Top of DATA FOR THIS EXERCISE
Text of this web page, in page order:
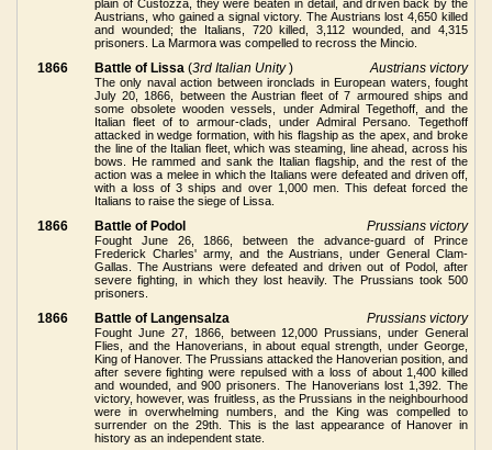
plain of Custozza, they were beaten in detail, and driven back by the
Austrians, who gained a signal victory. The Austrians lost 4,650 killed
and wounded; the Italians, 720 killed, 3,112 wounded, and 4,315
prisoners. La Marmora was compelled to recross the Mincio.
1866 Battle of Lissa (3rd Italian Unity) Austrians victory
The only naval action between ironclads in European waters, fought
July 20, 1866, between the Austrian fleet of 7 armoured ships and
some obsolete wooden vessels, under Admiral Tegethoff, and the
Italian fleet of to armour-clads, under Admiral Persano. Tegethoff
attacked in wedge formation, with his flagship as the apex, and broke
the line of the Italian fleet, which was steaming, line ahead, across his
bows. He rammed and sank the Italian flagship, and the rest of the
action was a melee in which the Italians were defeated and driven off,
with a loss of 3 ships and over 1,000 men. This defeat forced the
Italians to raise the siege of Lissa.
1866 Battle of Podol Prussians victory
Fought June 26, 1866, between the advance-guard of Prince
Frederick Charles' army, and the Austrians, under General Clam-
Gallas. The Austrians were defeated and driven out of Podol, after
severe fighting, in which they lost heavily. The Prussians took 500
prisoners.
1866 Battle of Langensalza Prussians victory
Fought June 27, 1866, between 12,000 Prussians, under General
Flies, and the Hanoverians, in about equal strength, under George,
King of Hanover. The Prussians attacked the Hanoverian position, and
after severe fighting were repulsed with a loss of about 1,400 killed
and wounded, and 900 prisoners. The Hanoverians lost 1,392. The
victory, however, was fruitless, as the Prussians in the neighbourhood
were in overwhelming numbers, and the King was compelled to
surrender on the 29th. This is the last appearance of Hanover in
history as an independent state.
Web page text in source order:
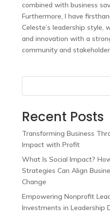
combined with business
Furthermore, I have
Celeste’s leadership style,
and innovation with a
community and
Recent Posts
Transforming Business
Impact with Profit
What Is Social Impact?
Strategies Can Align
Change
Empowering Nonprofit
Investments in Leadership
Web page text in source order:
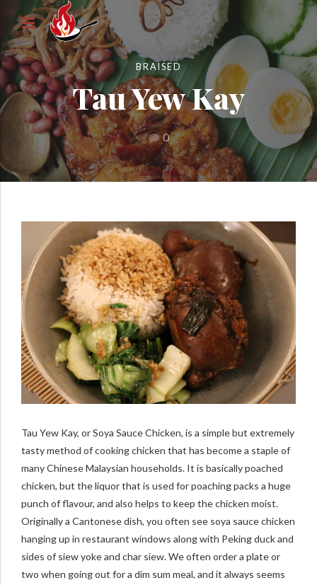
BRAISED
Tau Yew Kay
0
Tau Yew Kay, or Soya Sauce Chicken, is a simple but extremely
tasty method of cooking chicken that has become a staple of
many Chinese Malaysian households. It is basically poached
chicken, but the liquor that is used for poaching packs a huge
punch of flavour, and also helps to keep the chicken moist.
Originally a Cantonese dish, you often see soya sauce chicken
hanging up in restaurant windows along with Peking duck and
sides of siew yoke and char siew. We often order a plate or
two when going out for a dim sum meal, and it always seems
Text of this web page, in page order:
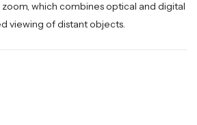
which combines optical and digital
viewing of distant objects.
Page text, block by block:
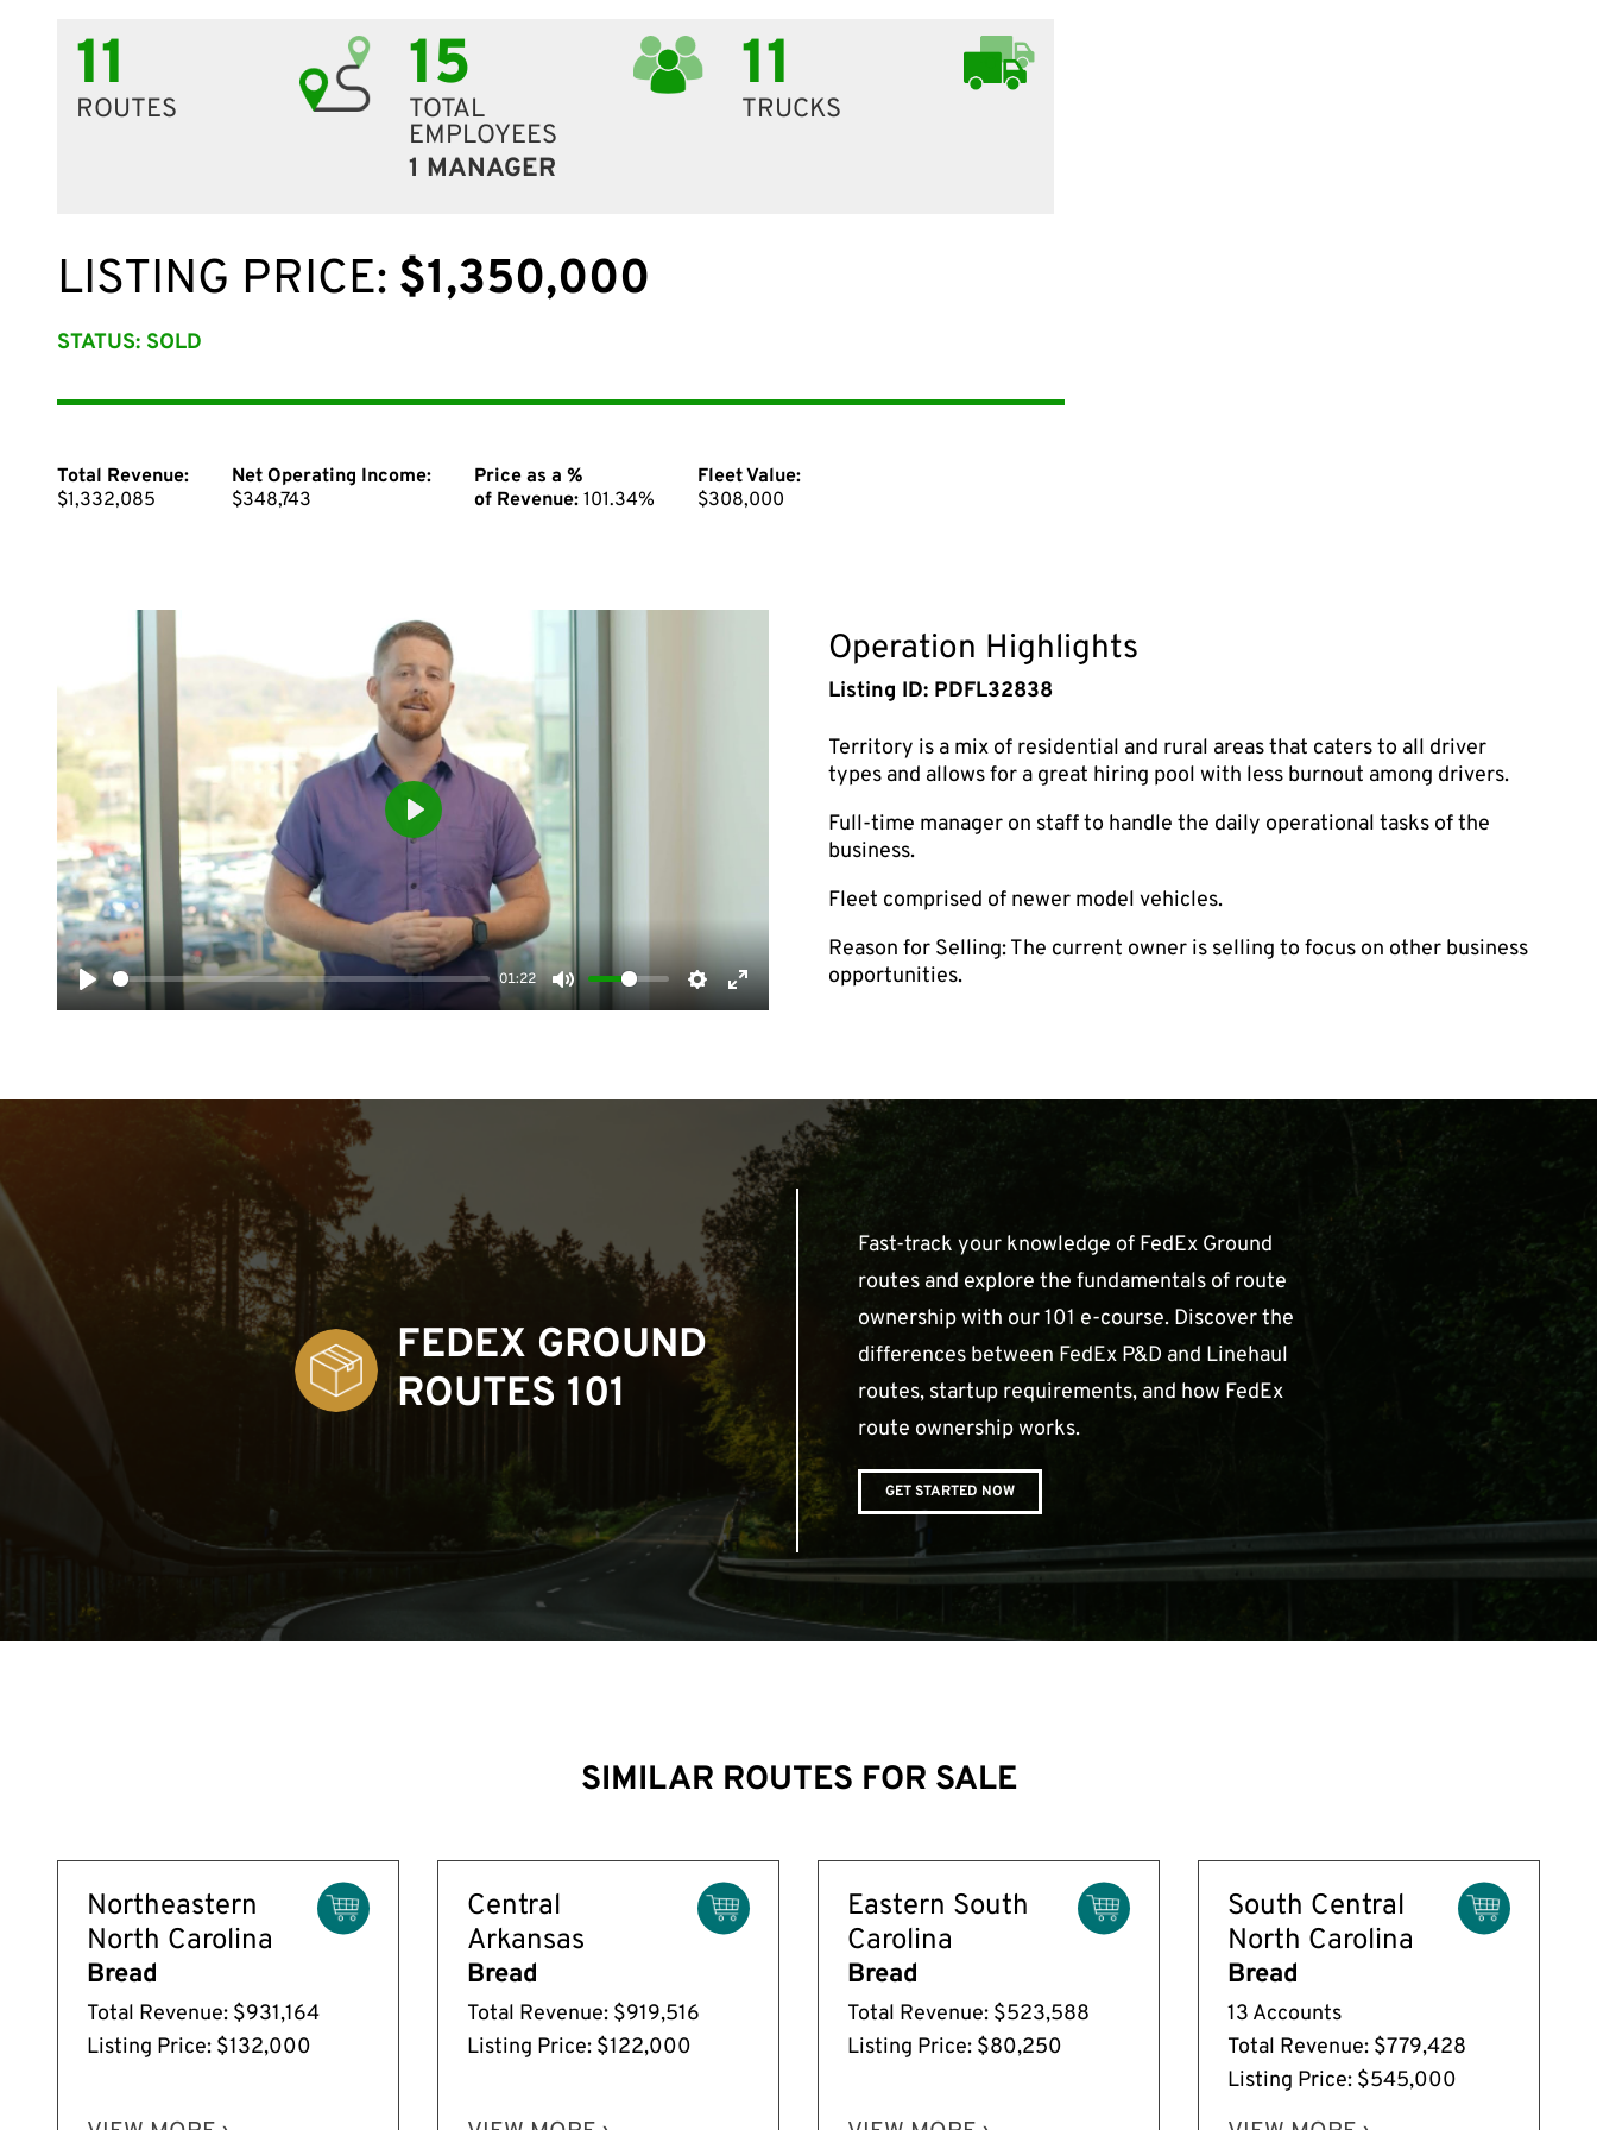
11
ROUTES
15
TOTAL
EMPLOYEES
1 MANAGER
11
TRUCKS
LISTING PRICE: $1,350,000
STATUS: SOLD
Total Revenue:
$1,332,085
Net Operating Income:
$348,743
Price as a %
of Revenue: 101.34%
Fleet Value:
$308,000
Play
01:22
Mute Settings
Enter
Play
Operation Highlights
Listing ID: PDFL32838
Territory is a mix of residential and rural areas that caters to all driver
types and allows for a great hiring pool with less burnout among drivers.
Full-time manager on staff to handle the daily operational tasks of the
business.
Fleet comprised of newer model vehicles.
Reason for Selling: The current owner is selling to focus on other business
opportunities.
FEDEX GROUND
ROUTES 101
Fast-track your knowledge of FedEx Ground
routes and explore the fundamentals of route
ownership with our 101 e-course. Discover the
differences between FedEx P&D and Linehaul
routes, startup requirements, and how FedEx
route ownership works.
GET STARTED NOW
SIMILAR ROUTES FOR SALE
Northeastern
North Carolina
Bread
Total Revenue: $931,164
Listing Price: $132,000
Central
Arkansas
Bread
Total Revenue: $919,516
Listing Price: $122,000
Eastern South
Carolina
Bread
Total Revenue: $523,588
Listing Price: $80,250
South Central
North Carolina
Bread
13 Accounts
Total Revenue: $779,428
Listing Price: $545,000
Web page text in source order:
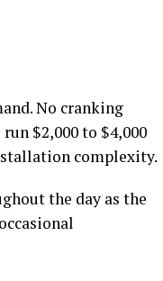
No cranking
$2,000 to $4,000
complexity.
the day as the
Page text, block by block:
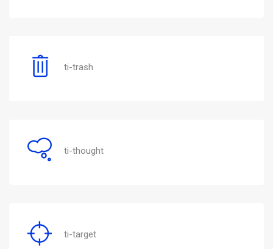
ti-trash
ti-thought
ti-target
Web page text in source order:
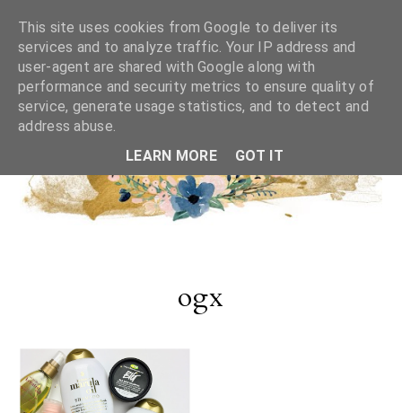
ogx
This site uses cookies from Google to deliver its
services and to analyze traffic. Your IP address and
user-agent are shared with Google along with
performance and security metrics to ensure quality of
service, generate usage statistics, and to detect and
address abuse.
LEARN MORE
GOT IT
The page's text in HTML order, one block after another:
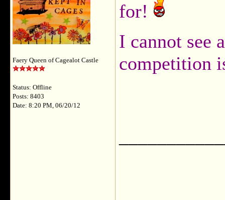
Faery Queen of Cagealot Castle
Status: Offline
Posts: 8403
Date: 8:20 PM, 06/20/12
for!
I cannot see
competition
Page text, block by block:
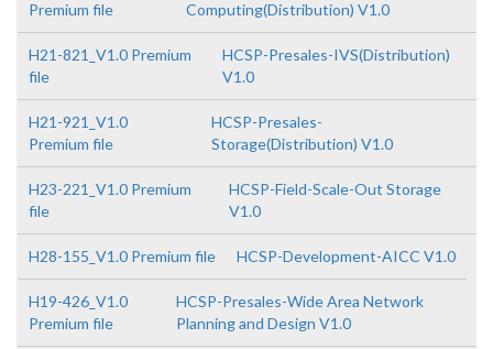
Premium file Computing(Distribution) V1.0
H21-821_V1.0 Premium
file
HCSP-Presales-IVS(Distribution)
V1.0
H21-921_V1.0
Premium file
HCSP-Presales-
Storage(Distribution) V1.0
H23-221_V1.0 Premium
file
HCSP-Field-Scale-Out Storage
V1.0
H28-155_V1.0 Premium file HCSP-Development-AICC V1.0
H19-426_V1.0
Premium file
HCSP-Presales-Wide Area Network
Planning and Design V1.0
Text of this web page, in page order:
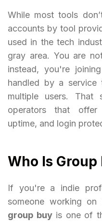
While most tools
accounts by tool
used in the tech
gray area. You are
instead, you're
handled by a service
multiple users. That
operators that offer
uptime, and login
Who Is Group
If you're a indie
someone working
group buyis one of
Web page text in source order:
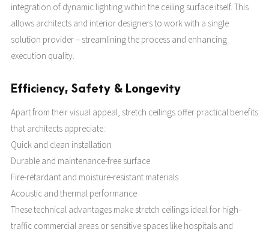
integration of dynamic lighting within the ceiling surface itself. This
allows architects and interior designers to work with a single
solution provider – streamlining the process and enhancing
execution quality.
Efficiency, Safety & Longevity
Apart from their visual appeal, stretch ceilings offer practical benefits
that architects appreciate:
Quick and clean installation
Durable and maintenance-free surface
Fire-retardant and moisture-resistant materials
Acoustic and thermal performance
These technical advantages make stretch ceilings ideal for high-
traffic commercial areas or sensitive spaces like hospitals and
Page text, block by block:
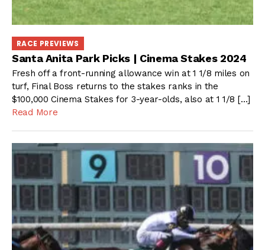
RACE PREVIEWS
Santa Anita Park Picks | Cinema Stakes 2024
Fresh off a front-running allowance win at 1 1/8 miles on
turf, Final Boss returns to the stakes ranks in the
$100,000 Cinema Stakes for 3-year-olds, also at 1 1/8 […]
Read More
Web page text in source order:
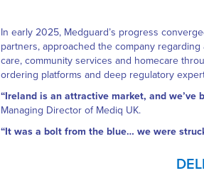
In early 2025, Medguard’s progress
partners, approached the company
care, community services and homecare
ordering platforms and deep regulatory
“Ireland is an attractive market, and
Managing Director of Mediq UK.
“It was a bolt from the blue… we were
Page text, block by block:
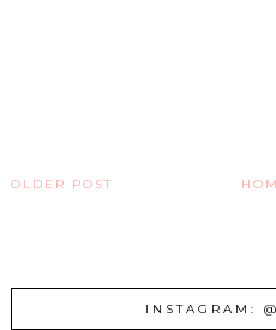
OLDER POST
INSTAGRAM:
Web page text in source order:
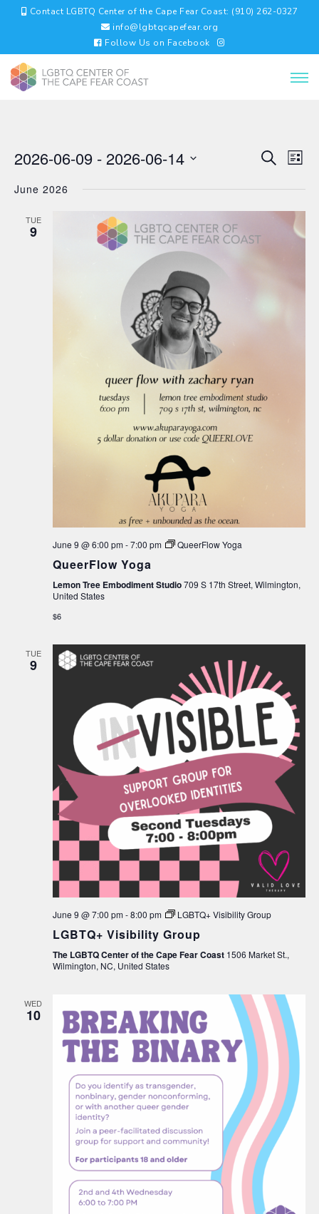
Contact LGBTQ Center of the Cape Fear Coast: (910) 262-0327
info@lgbtqcapefear.org
Follow Us on Facebook
EVENTS
AND
SearchList
2026-06-09 - 2026-06-14
date.
June 2026
TUE
9
June 9 @ 6:00 pm-7:00 pm QueerFlow Yoga
QueerFlow Yoga
Lemon Tree Embodiment Studio709 S 17th Street, Wilmington,
United States
$6
TUE
9
June 9 @ 7:00 pm-8:00 pm LGBTQ+ Visibility Group
LGBTQ+ Visibility Group
The LGBTQ Center of the Cape Fear Coast 1506 Market St.,
Wilmington, NC, United States
WED
10
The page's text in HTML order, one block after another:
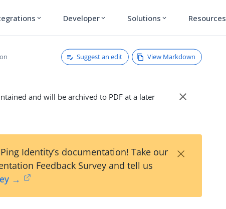
expand_more Developer expand_more Solutions expand_more Resources
Suggest an edit View Markdown
and will be archived to PDF at a later
close
Identity’s documentation! Take our
Feedback Survey and tell us
→
×
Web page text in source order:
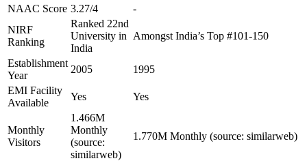
NAAC Score 3.27/4
-
NIRF
Ranking
Ranked 22nd
University in
India
Amongst India’s Top #101-150
Establishment
Year
2005
1995
EMI Facility
Available
Yes Yes
Monthly
Visitors
1.466M
Monthly
(source:
similarweb)
1.770M Monthly (source: similarweb)
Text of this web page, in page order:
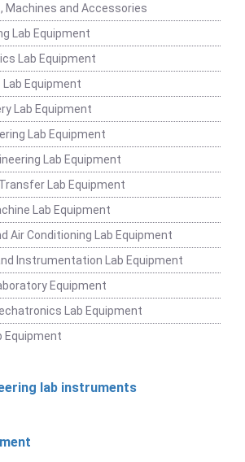
Machines and Accessories
Lab Equipment
Lab Equipment
Lab Equipment
Lab Equipment
Lab Equipment
Lab Equipment
Lab Equipment
Lab Equipment
Air Conditioning Lab Equipment
Instrumentation Lab Equipment
Equipment
Lab Equipment
Equipment
lab instruments
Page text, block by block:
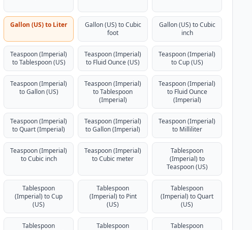
Gallon (US) to Liter
Gallon (US) to Cubic
foot
Gallon (US) to Cubic
inch
Teaspoon (Imperial)
to Tablespoon (US)
Teaspoon (Imperial)
to Fluid Ounce (US)
Teaspoon (Imperial)
to Cup (US)
Teaspoon (Imperial)
to Gallon (US)
Teaspoon (Imperial)
to Tablespoon
(Imperial)
Teaspoon (Imperial)
to Fluid Ounce
(Imperial)
Teaspoon (Imperial)
to Quart (Imperial)
Teaspoon (Imperial)
to Gallon (Imperial)
Teaspoon (Imperial)
to Milliliter
Teaspoon (Imperial)
to Cubic inch
Teaspoon (Imperial)
to Cubic meter
Tablespoon
(Imperial) to
Teaspoon (US)
Tablespoon
(Imperial) to Cup
(US)
Tablespoon
(Imperial) to Pint
(US)
Tablespoon
(Imperial) to Quart
(US)
Tablespoon
Tablespoon
Tablespoon
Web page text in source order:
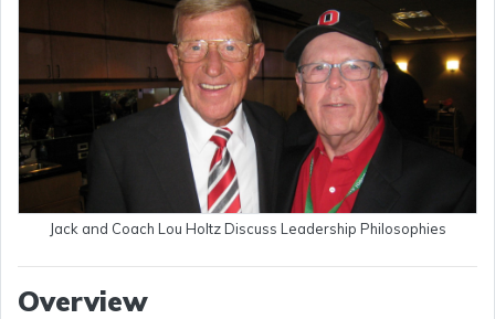
Jack and Coach Lou Holtz Discuss Leadership Philosophies
Overview
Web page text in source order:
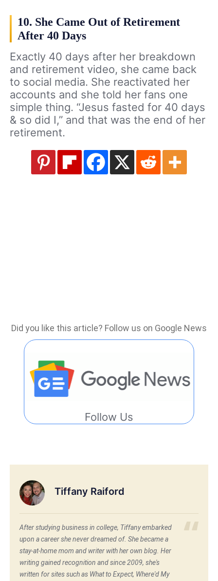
Bottom of DATA FOR THIS EXERCISE
### TASK DIRECTIONS
As listed above, the lines from the line with "integration of dynamic" to the line with "Efficiency, Safety & Longevity" are to be echoed exactly, with both ends included and nothing added.

### RESPONSE AREA
integration of dynamic lighting within the ceiling surface itself. This
allows architects and interior designers to work with a single
solution provider – streamlining the process and enhancing
execution quality.
Efficiency, Safety & Longevity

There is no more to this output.